Describing herself as a queercrip/disabled artist, Riana’s collaborative, expansive practice has, as her nomination said, “created significant, disability-led and proud spaces for empowerment, self-expression and intercommunity solidarity.”

Riana Head-Toussaint at the 2024 Creative Australia and National Arts and Disability Awards. Photo: Maja Baska.

Her choreographic and video projects include Inspocam; which “explores the choreography and consumption of Inspiration Porn, interrogating our tendency to objectify others in the quest for our own personal gratification, and questioning when and under what circumstances this might be ok.” And Animate Loading – a site-responsive work where “performers draw on their diverse movement languages and embodied experiences to activate a space, bringing its seen and unseen dimensions into focus.”

Beyond the gallery space; Riana’s event project Crip Rave Theory is “a club night outside the club that draws on disabled/crip knowledge to create more intersectionally-accessible party spaces.”

Speaking with FBi’s Race Matters about the creation of Crip Rave Theory, Riana said: “I’d been dreaming of a place like this for a while. (Learning to DJ during lockdown) reignited my wish to be in club and party spaces – which is something I hadn’t done much of for a long time because the experiences I’d had when I was younger were just so… not great.

Riana Head-Toussaint, Animate Loading 1, 2022-ongoing, Pari Ari with performers Tom Kentta, Leo Tsao, Natalie Tso, Jeremy Lowrenčev, Savannah Stimson, Bedelia Lowrenčev and Cynth Florek.

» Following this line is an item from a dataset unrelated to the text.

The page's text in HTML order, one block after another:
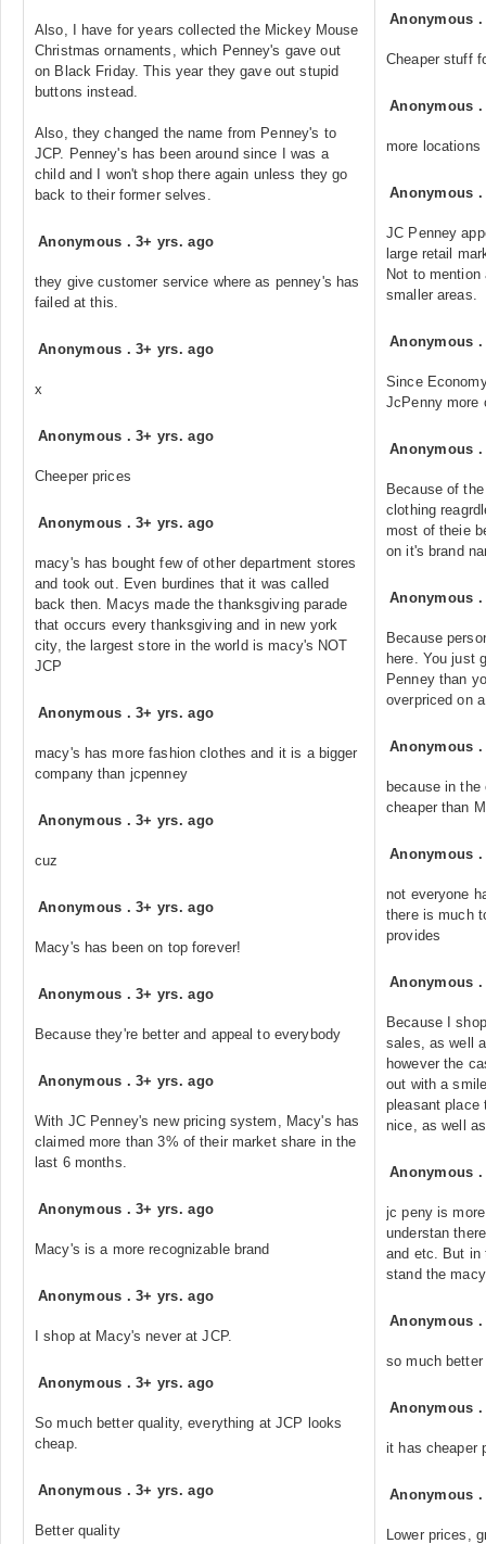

Image credit: Anna Hay.

“It was just blatantly obvious to me that nobody was expecting me to be there. It was a shock for them. In terms of the architecture, and socially, it just wasn’t set up as a place where I could have a good time and feel equally welcomed.

“I wanted to create a space where people aren’t just able to get through the door physically, but feel welcome and they’ve been thought about in the planning and are actually wanted in the space.”

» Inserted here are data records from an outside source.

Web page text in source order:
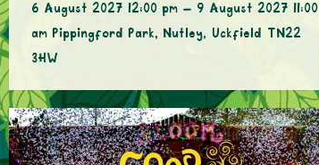
6 August 2027 12:00 pm – 9 August 2027 11:00
am Pippingford Park, Nutley, Uckfield TN22
3HW
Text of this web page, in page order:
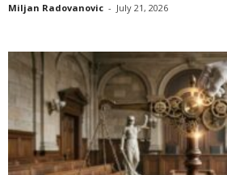
Miljan Radovanovic - July 21, 2026
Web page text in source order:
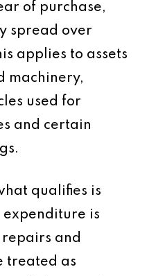
of purchase,
spread over
applies to assets
machinery,
used for
and certain
qualifies is
expenditure is
and
treated as
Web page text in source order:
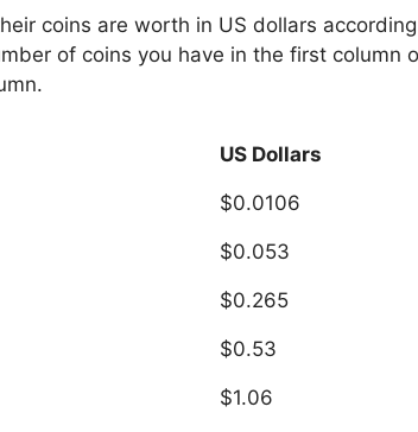
coins are worth in US dollars
of coins you have in the first column
US Dollars
$0.0106
$0.053
$0.265
$0.53
$1.06
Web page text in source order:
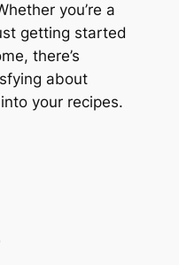
you’re a
getting started
there’s
about
your recipes.
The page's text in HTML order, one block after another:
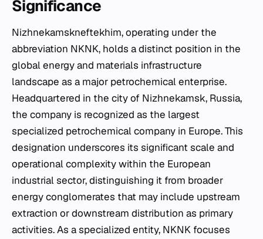
Significance
Nizhnekamskneftekhim, operating under the
abbreviation NKNK, holds a distinct position in the
global energy and materials infrastructure
landscape as a major petrochemical enterprise.
Headquartered in the city of Nizhnekamsk, Russia,
the company is recognized as the largest
specialized petrochemical company in Europe. This
designation underscores its significant scale and
operational complexity within the European
industrial sector, distinguishing it from broader
energy conglomerates that may include upstream
extraction or downstream distribution as primary
activities. As a specialized entity, NKNK focuses

Riana’s drew on her own personal experiences of going out to create an event grounded in access for all.

“There can be a wheelchair ramp to make a space technically accessible, but that doesn’t mean you’re being genuinely welcomed. People aren’t going to come unless they feel the genuineness of the care and the groundedness in community.

“I didn’t want to create another space that was siloing off disabled folks, I wanted to create a space where all bodies were welcomed and celebrated, and put forward a greater understanding that access isn’t just about disability – we all have access needs whether we’re aware of them or not. I feel like everyone who was there was showing up for each other as well as themselves.”

CRIP RAVE THEORY vol. 1 (2022) with performer Demon Derriere. Image Credit: Anna Hay

Riana draws on her legal training for her advocacy work and activism, aimed at increasing artistic opportunities and fostering connection between traditionally sidelined and marginalised artists.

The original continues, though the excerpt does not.